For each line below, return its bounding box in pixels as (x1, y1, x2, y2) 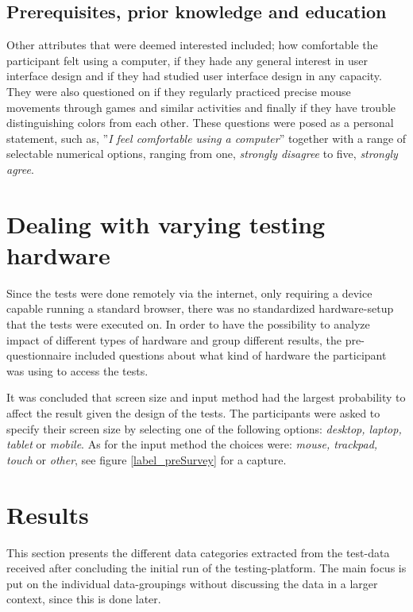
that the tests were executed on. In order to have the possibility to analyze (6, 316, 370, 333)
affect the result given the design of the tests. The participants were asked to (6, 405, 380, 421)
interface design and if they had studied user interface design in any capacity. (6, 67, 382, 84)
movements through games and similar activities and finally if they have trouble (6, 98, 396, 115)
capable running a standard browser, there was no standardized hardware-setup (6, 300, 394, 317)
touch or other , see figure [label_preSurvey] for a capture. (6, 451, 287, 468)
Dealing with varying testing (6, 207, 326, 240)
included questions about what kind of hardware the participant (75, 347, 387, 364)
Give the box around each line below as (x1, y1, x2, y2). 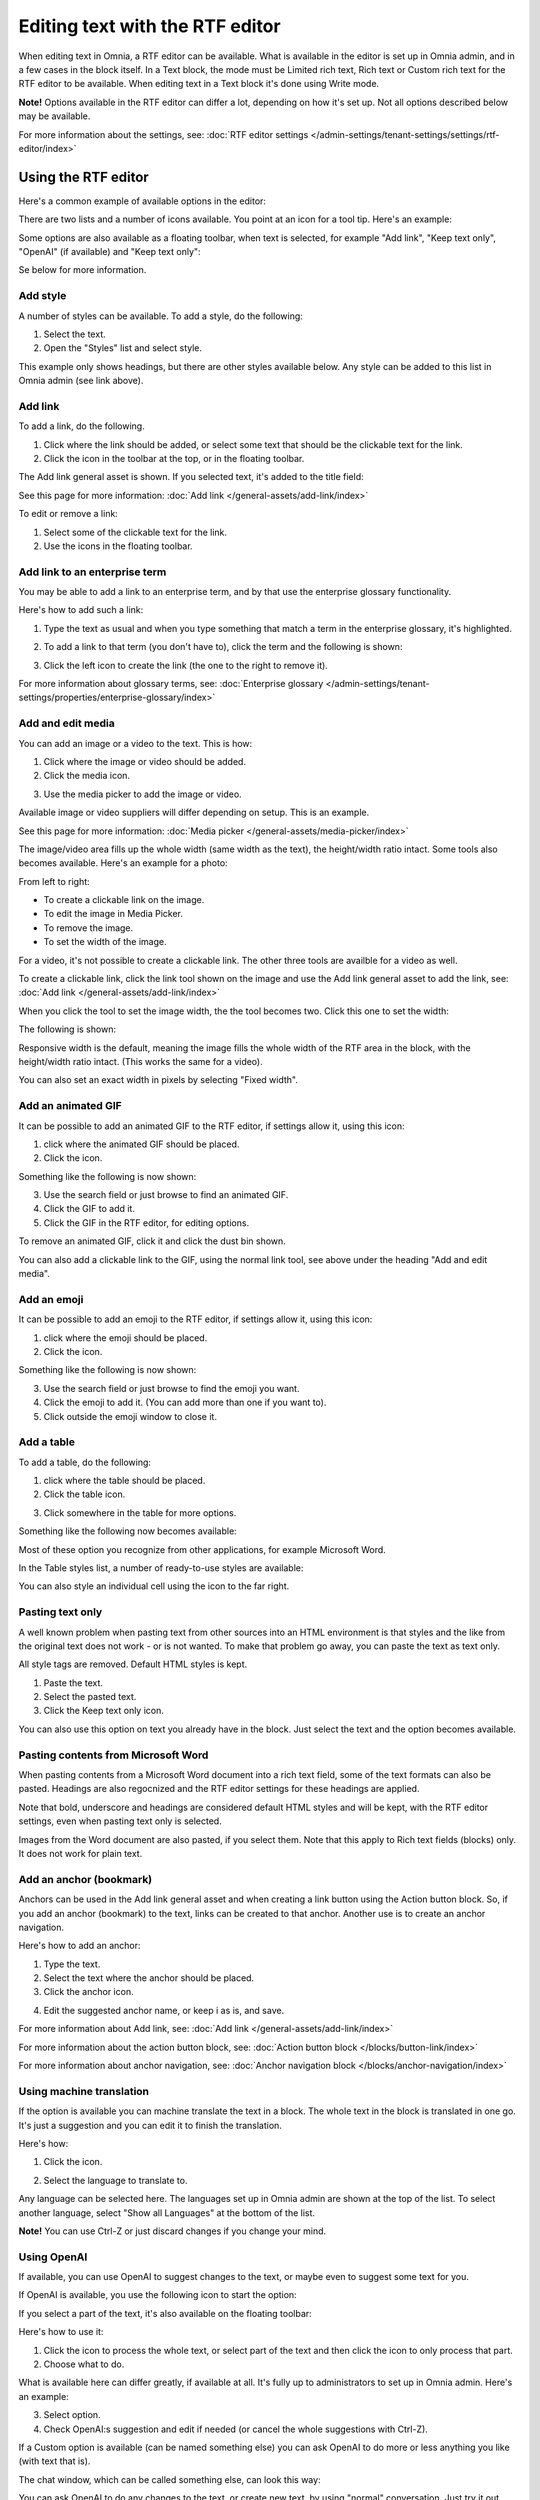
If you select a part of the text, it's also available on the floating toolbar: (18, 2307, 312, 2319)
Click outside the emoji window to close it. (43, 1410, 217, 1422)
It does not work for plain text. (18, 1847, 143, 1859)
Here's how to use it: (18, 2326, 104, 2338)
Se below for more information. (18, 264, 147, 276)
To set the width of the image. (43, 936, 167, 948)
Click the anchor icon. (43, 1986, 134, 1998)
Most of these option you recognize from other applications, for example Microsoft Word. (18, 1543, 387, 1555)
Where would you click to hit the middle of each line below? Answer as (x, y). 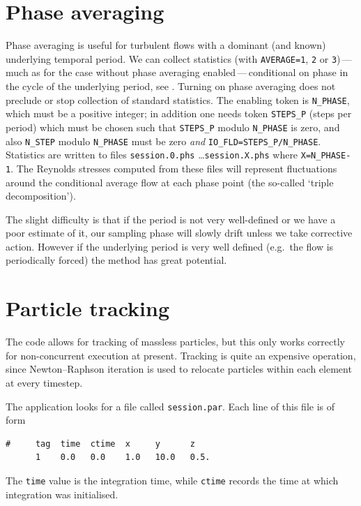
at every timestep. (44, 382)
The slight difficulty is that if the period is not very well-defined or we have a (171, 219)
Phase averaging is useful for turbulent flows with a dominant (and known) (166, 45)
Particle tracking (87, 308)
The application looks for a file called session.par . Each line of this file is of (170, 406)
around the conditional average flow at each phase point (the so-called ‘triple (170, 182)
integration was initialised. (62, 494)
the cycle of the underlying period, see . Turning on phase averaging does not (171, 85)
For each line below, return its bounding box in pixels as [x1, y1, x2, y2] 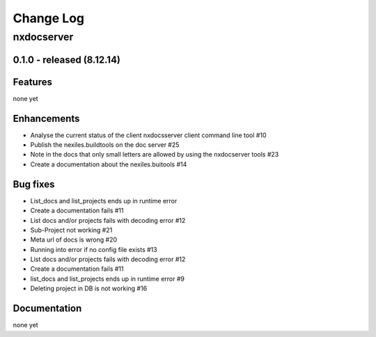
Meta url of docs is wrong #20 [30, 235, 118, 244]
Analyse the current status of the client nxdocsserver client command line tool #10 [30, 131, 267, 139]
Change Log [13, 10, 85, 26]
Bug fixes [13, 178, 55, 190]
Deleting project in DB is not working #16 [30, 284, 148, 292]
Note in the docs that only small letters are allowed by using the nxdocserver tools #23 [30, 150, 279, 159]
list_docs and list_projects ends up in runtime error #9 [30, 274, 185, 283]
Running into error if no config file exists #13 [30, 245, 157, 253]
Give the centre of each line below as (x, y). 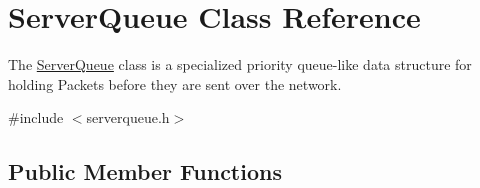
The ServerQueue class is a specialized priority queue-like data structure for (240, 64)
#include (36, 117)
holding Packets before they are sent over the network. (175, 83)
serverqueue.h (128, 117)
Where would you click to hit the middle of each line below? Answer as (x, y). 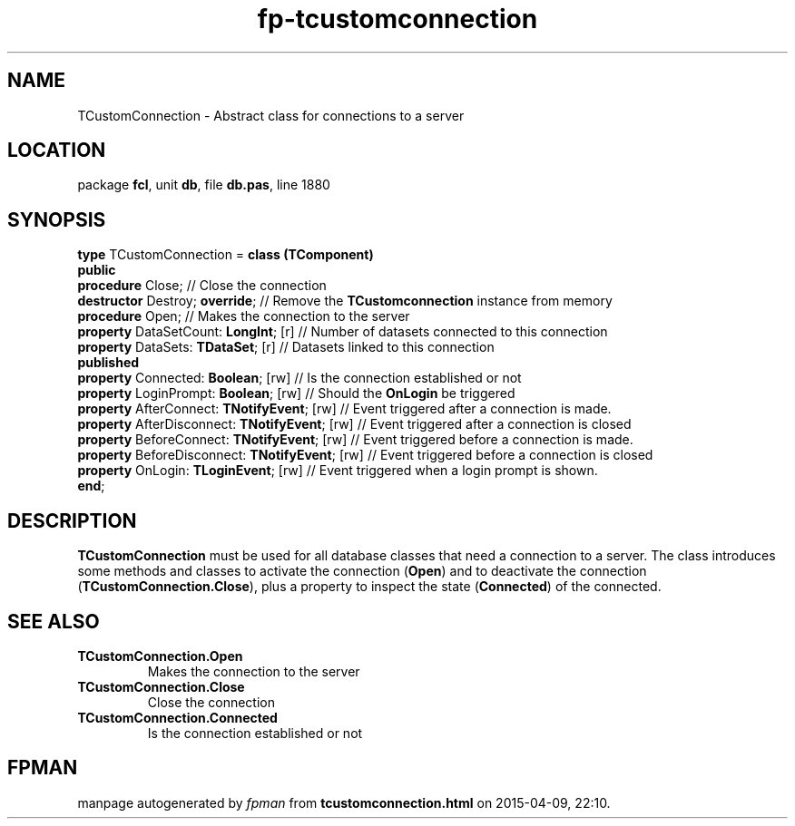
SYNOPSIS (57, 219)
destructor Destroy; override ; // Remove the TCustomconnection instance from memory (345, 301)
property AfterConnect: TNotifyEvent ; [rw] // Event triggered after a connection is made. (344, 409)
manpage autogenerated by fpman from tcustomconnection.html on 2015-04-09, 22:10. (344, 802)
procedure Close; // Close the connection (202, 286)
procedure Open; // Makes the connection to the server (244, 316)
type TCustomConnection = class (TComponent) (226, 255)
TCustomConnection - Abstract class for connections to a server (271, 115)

----

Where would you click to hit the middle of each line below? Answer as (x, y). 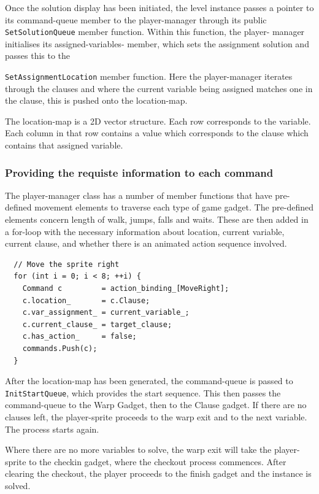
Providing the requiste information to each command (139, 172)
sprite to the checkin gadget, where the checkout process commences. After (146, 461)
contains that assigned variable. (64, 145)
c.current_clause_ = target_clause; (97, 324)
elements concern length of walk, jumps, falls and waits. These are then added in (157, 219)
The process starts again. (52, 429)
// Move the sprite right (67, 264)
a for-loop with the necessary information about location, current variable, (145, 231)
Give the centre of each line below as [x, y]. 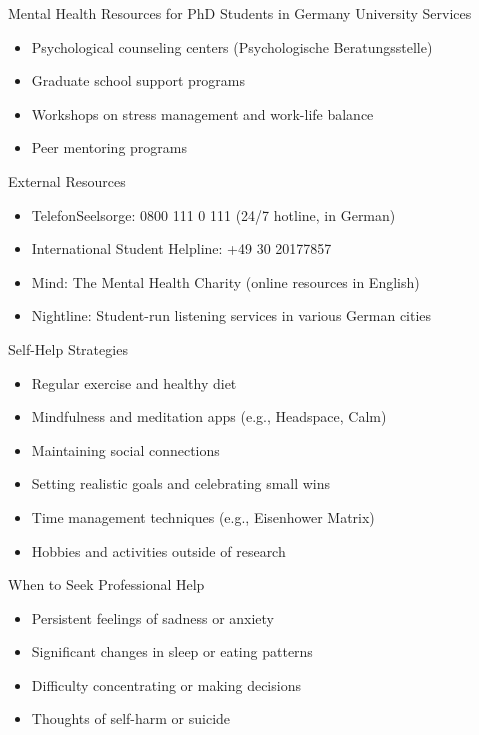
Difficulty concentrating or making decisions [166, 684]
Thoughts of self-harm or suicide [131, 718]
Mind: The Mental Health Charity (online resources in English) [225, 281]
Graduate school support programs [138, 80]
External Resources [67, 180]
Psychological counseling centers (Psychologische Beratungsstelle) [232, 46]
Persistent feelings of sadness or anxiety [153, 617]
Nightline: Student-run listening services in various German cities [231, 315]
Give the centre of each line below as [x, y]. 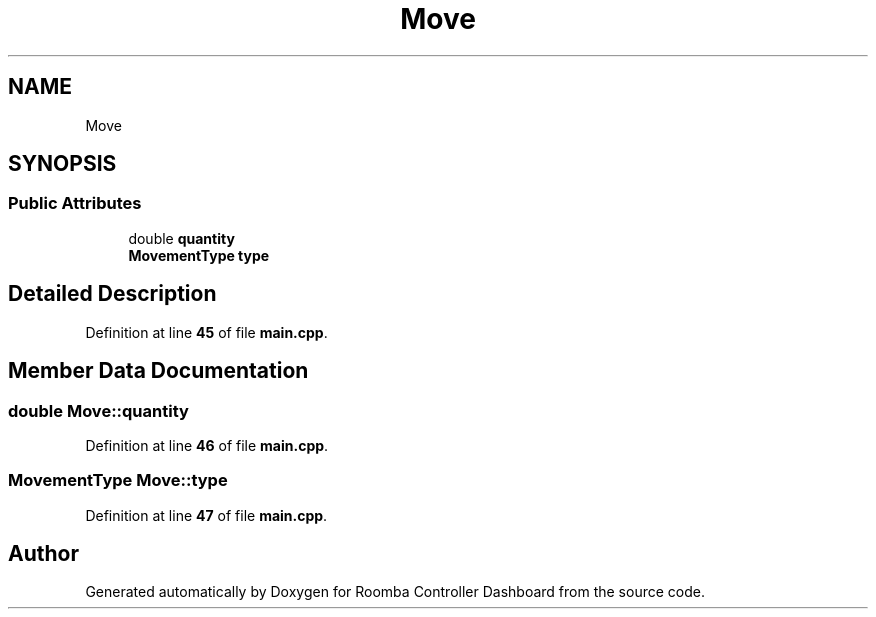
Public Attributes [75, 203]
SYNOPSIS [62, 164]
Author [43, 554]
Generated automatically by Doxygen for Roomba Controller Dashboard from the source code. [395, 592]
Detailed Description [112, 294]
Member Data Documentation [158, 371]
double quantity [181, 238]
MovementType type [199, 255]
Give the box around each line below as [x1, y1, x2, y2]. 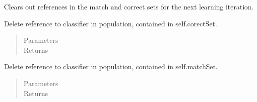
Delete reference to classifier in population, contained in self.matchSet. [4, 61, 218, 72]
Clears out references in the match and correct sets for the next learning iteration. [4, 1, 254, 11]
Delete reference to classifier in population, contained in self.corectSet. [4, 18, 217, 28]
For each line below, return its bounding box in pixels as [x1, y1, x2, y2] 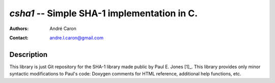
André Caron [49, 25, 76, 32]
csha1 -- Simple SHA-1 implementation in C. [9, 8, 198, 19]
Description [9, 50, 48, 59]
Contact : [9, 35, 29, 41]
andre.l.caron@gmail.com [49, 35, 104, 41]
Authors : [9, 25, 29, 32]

----

Your assignment: Please count the lines of the material above that contain "text", and give only the number.

Answer section: 2